Return exactly the lines of the records below, starting at the line that contains "135 contracts disclose certain" and ending at the line that contains "142 one or more of its", with both of those lines kept.

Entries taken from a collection

# # #

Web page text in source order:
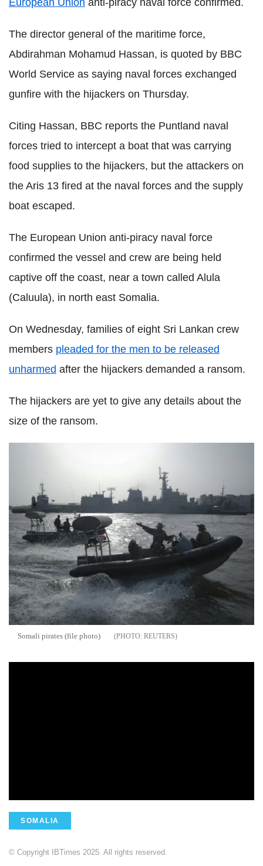
European Union anti-piracy naval force confirmed.
The director general of the maritime force,
Abdirahman Mohamud Hassan, is quoted by BBC
World Service as saying naval forces exchanged
gunfire with the hijackers on Thursday.
Citing Hassan, BBC reports the Puntland naval
forces tried to intercept a boat that was carrying
food supplies to the hijackers, but the attackers on
the Aris 13 fired at the naval forces and the supply
boat escaped.
The European Union anti-piracy naval force
confirmed the vessel and crew are being held
captive off the coast, near a town called Alula
(Caluula), in north east Somalia.
On Wednesday, families of eight Sri Lankan crew
members pleaded for the men to be released
unharmed after the hijackers demanded a ransom.
The hijackers are yet to give any details about the
size of the ransom.
Somali pirates (file photo) REUTERS
SOMALIA
© Copyright IBTimes 2025. All rights reserved.
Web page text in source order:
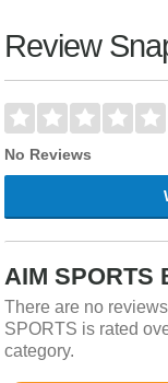
Review
No Reviews
AIM SPORTS
There are no
SPORTS is rated
category.
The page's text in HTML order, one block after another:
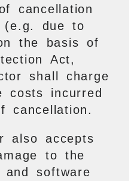
cancellation
due to
the basis of
Act,
shall charge
incurred
cancellation.
also accepts
to the
and software
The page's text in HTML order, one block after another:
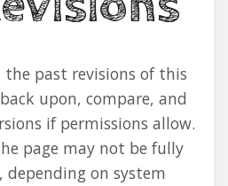
the past revisions of this
upon, compare, and
if permissions allow.
page may not be fully
depending on system
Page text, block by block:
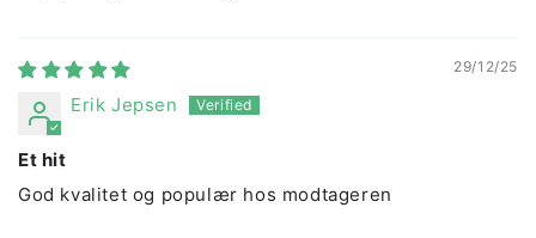
29/12/25
Erik Jepsen
Et hit
God kvalitet og populær hos modtageren
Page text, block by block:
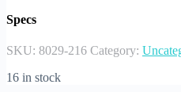
Specs
SKU: 8029-216 Category:
16 in stock
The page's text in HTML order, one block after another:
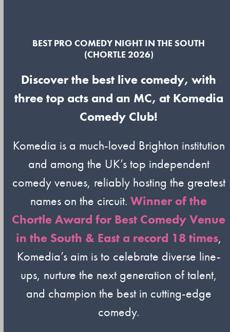
BEST PRO COMEDY NIGHT IN THE SOUTH
(CHORTLE 2026)
Discover the best live comedy, with
three top acts and an MC, at Komedia
Comedy Club!
Komedia is a much-loved Brighton institution
and among the UK’s top independent
comedy venues, reliably hosting the greatest
names on the circuit.Winner of the
Chortle Award for Best Comedy Venue
in the South & East a record 18 times,
Komedia’s aim is to celebrate diverse line-
ups, nurture the next generation of talent,
and champion the best in cutting-edge
comedy.
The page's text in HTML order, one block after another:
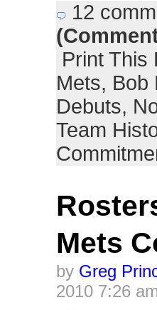
12
Print This
Mets, Bob
Debuts,
Team
Mets
by Greg
2010 7:26
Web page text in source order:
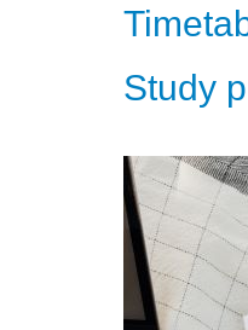
Study
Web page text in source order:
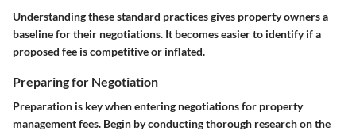
Understanding these standard practices gives property owners a
baseline for their negotiations. It becomes easier to identify if a
proposed fee is competitive or inflated.
Preparing for Negotiation
Preparation is key when entering negotiations for property
management fees. Begin by conducting thorough research on the
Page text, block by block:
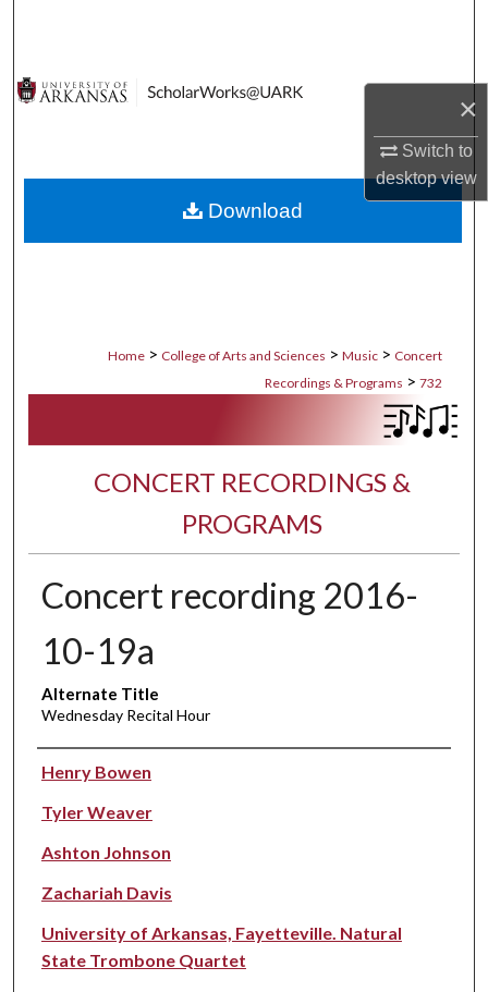
×
Switch to
desktopview
Digital Commons Network™
Home > College of Arts and Sciences > Music > Concert
Recordings & Programs > 732
CONCERT RECORDINGS &
PROGRAMS
Concert recording 2016-
10-19a
Alternate Title
Wednesday Recital Hour
Performer(s)
Henry Bowen
Tyler Weaver
Ashton Johnson
Zachariah Davis
University of Arkansas, Fayetteville. Natural
State Trombone Quartet
Download
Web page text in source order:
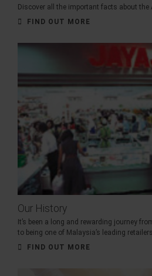
Discover all the important facts about the
FIND OUT MORE
Our History
It’s been a long and rewarding journey
to being one of Malaysia’s leading
FIND OUT MORE
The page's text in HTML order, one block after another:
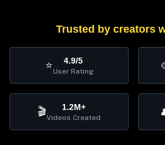
Trusted by creators
⭐ 4.9/5
User Rating
🎬 1.2M+
Videos Created
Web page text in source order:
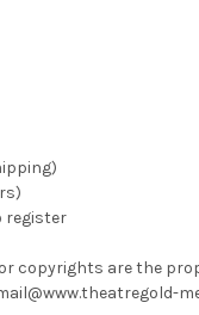
register
copyrights are the
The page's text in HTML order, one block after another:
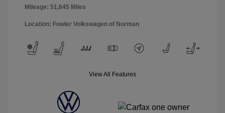
Mileage: 51,645 Miles
Location: Fowler Volkswagen of Norman
View All Features
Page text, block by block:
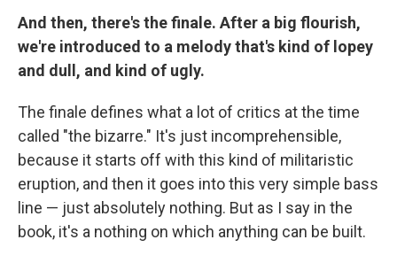
And then, there's the finale. After a big flourish,
we're introduced to a melody that's kind of lopey
and dull, and kind of ugly.
The finale defines what a lot of critics at the time
called "the bizarre." It's just incomprehensible,
because it starts off with this kind of militaristic
eruption, and then it goes into this very simple bass
line — just absolutely nothing. But as I say in the
book, it's a nothing on which anything can be built.
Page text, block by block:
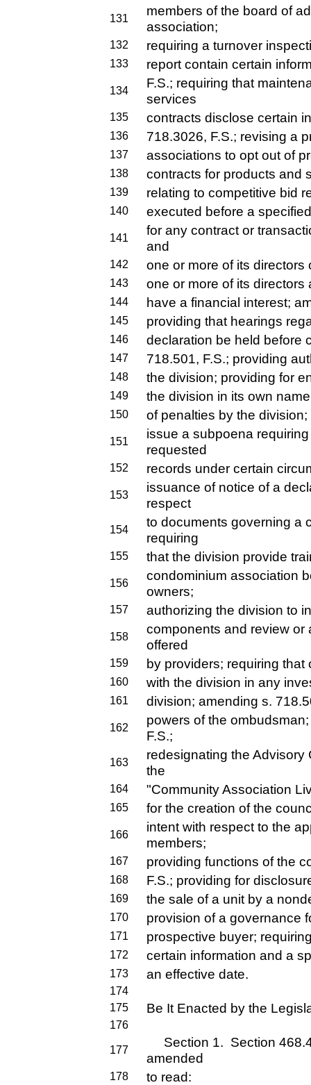
131
members of the board of
association;
132 requiring a turnover
133 report contain certain
134
F.S.; requiring that
services
135 contracts disclose certain
136 718.3026, F.S.; revising a
137 associations to opt out of
138 contracts for products and
139 relating to competitive bid
140 executed before a
141
for any contract or
and
142 one or more of its
143 one or more of its directors
144 have a financial interest;
145 providing that hearings
146 declaration be held before
147 718.501, F.S.; providing
148 the division; providing for
149 the division in its own
150 of penalties by the
151
issue a subpoena
requested
152 records under certain
153
issuance of notice of a
respect
154
to documents governing a
requiring
155 that the division provide
156
condominium association
owners;
157 authorizing the division to
158
components and review or
offered
159 by providers; requiring
160 with the division in any
161 division; amending s.
162
powers of the
F.S.;
163
redesignating the
the
164 "Community Association
165 for the creation of the
166
intent with respect to the
members;
167 providing functions of the
168 F.S.; providing for
169 the sale of a unit by a
170 provision of a governance
171 prospective buyer;
172 certain information and a
173 an effective date.
174
175
Be It Enacted by the
176
177
Section 1. Section
amended
178 to read:
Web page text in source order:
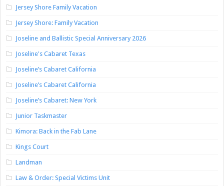
Jersey Shore Family Vacation
Jersey Shore: Family Vacation
Joseline and Ballistic Special Anniversary 2026
Joseline's Cabaret Texas
Joseline’s Cabaret California
Joseline’s Cabaret California
Joseline’s Cabaret: New York
Junior Taskmaster
Kimora: Back in the Fab Lane
Kings Court
Landman
Law & Order: Special Victims Unit
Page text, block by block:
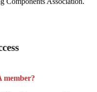
member?
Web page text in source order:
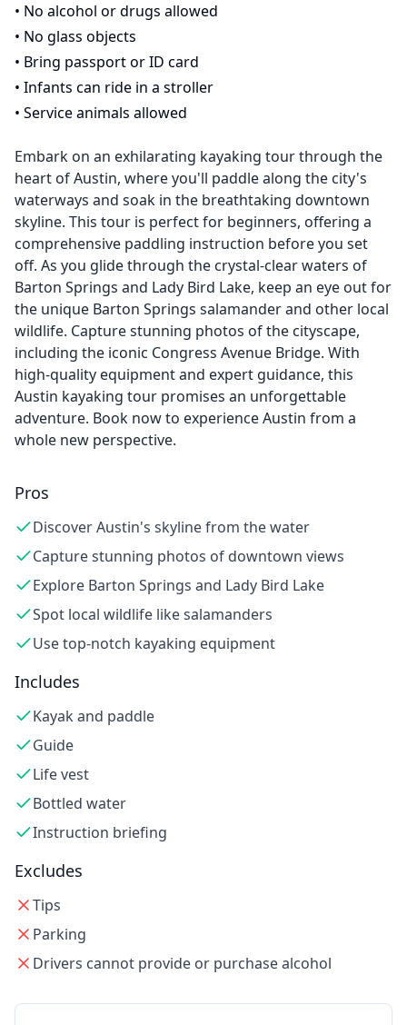
• No alcohol or drugs allowed
• No glass objects
• Bring passport or ID card
• Infants can ride in a stroller
• Service animals allowed
Embark on an exhilarating kayaking tour through the
heart of Austin, where you'll paddle along the city's
waterways and soak in the breathtaking downtown
skyline. This tour is perfect for beginners, offering a
comprehensive paddling instruction before you set
off. As you glide through the crystal-clear waters of
Barton Springs and Lady Bird Lake, keep an eye out for
the unique Barton Springs salamander and other local
wildlife. Capture stunning photos of the cityscape,
including the iconic Congress Avenue Bridge. With
high-quality equipment and expert guidance, this
Austin kayaking tour promises an unforgettable
adventure. Book now to experience Austin from a
whole new perspective.
Pros
Discover Austin's skyline from the water
Capture stunning photos of downtown views
Explore Barton Springs and Lady Bird Lake
Spot local wildlife like salamanders
Use top-notch kayaking equipment
Includes
Kayak and paddle
Guide
Life vest
Bottled water
Instruction briefing
Excludes
Tips
Parking
Drivers cannot provide or purchase alcohol
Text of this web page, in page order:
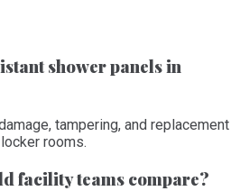
shower panels in
tampering, and replacement
rooms.
facility teams compare?
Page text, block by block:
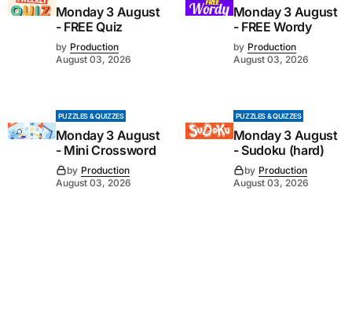
Monday 3 August
- FREE Quiz
by Production
August 03, 2026
Monday 3 August
- FREE Wordy
by Production
August 03, 2026
PUZZLES & QUIZZES
Monday 3 August
- Mini Crossword
by Production
August 03, 2026
PUZZLES & QUIZZES
Monday 3 August
- Sudoku (hard)
by Production
August 03, 2026
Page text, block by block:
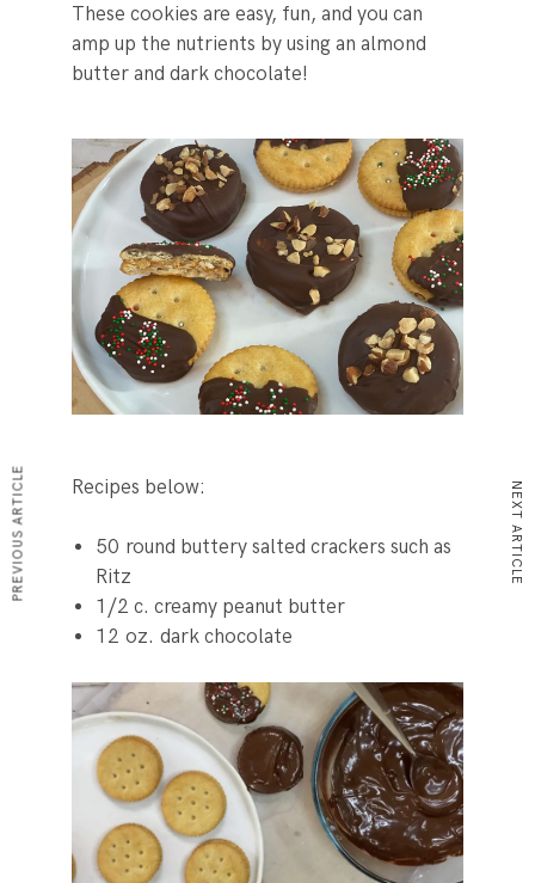
These cookies are easy, fun, and you can
amp up the nutrients by using an almond
butter and dark chocolate!
Recipes below:
50 round buttery salted crackers such as
Ritz
1/2 c. creamy peanut butter
12 oz. dark chocolate
PREVIOUS ARTICLE NEXT ARTICLE
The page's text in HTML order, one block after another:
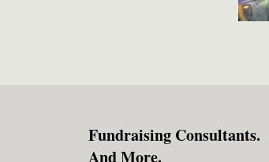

# # #

**SOLUTION TO THE EXERCISE:**
135 contracts disclose certain
136 718.3026, F.S.; revising a
137 associations to opt out of
138 contracts for products and
139 relating to competitive bid
140 executed before a
141
for any contract or
and
142 one or more of its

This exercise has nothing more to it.